The principle
- The principle of conservation of momentum states that, when no outside force acts on a group of interacting objects, the total momentum of the group before the interaction equals the total momentum after the interaction
- "Interaction" in this context can mean:
- a collision between two objects that come together
- an explosion where one object breaks into two or more pieces
- Because momentum is a vector, the signs of velocities must be tracked carefully when totals are taken, because opposite-direction velocities can partially or fully cancel
Applying conservation to a collision
- Pick a positive direction for the whole problem at the start
- Write the total momentum before the collision:
p_before = m₁u₁ + m₂u₂
- Write the total momentum after the collision:
p_after = m₁v₁ + m₂v₂
- Set the two equal (the heart of conservation) and solve for the unknown velocity:
m₁u₁ + m₂u₂ = m₁v₁ + m₂v₂
- If two objects start moving towards each other at equal and opposite momenta, the system's total momentum is zero, and the same zero must come out after the collision (e.g. the two objects might end up at rest, or they might fly off back-to-back at matched momenta)
Example — a 1500 kg car travelling at 12 m/s collides with a stationary 2400 kg lorry. The car slows to 3.0 m/s after the impact (still moving forward).
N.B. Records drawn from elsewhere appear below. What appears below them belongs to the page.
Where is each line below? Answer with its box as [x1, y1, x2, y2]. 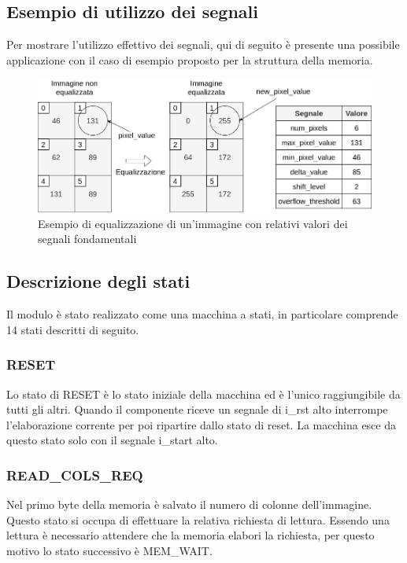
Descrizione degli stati [6, 269, 191, 293]
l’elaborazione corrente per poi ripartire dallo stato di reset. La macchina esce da [6, 416, 396, 432]
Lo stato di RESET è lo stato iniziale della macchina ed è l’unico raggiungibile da [6, 385, 401, 402]
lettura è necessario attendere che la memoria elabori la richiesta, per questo [6, 527, 375, 543]
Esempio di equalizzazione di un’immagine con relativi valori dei [38, 215, 348, 231]
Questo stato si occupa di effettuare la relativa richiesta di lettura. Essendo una [6, 511, 390, 528]
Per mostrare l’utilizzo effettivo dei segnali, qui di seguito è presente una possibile [6, 36, 400, 53]
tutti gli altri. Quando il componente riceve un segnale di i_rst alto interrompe [6, 401, 388, 418]

Calculate the lorry's velocity straight after the collision.
- Take "forward" as positive
- Total momentum before = (1500 × 12) + (2400 × 0) = 18 000 kg m/s
- Total momentum after = (1500 × 3.0) + (2400 × v_lorry) = 4500 + 2400 v_lorry
- Set them equal: 18 000 = 4500 + 2400 v_lorry
- Solve: 2400 v_lorry = 18 000 − 4500 = 13 500
- v_lorry = 13 500 / 2400 = 5.625 m/s forward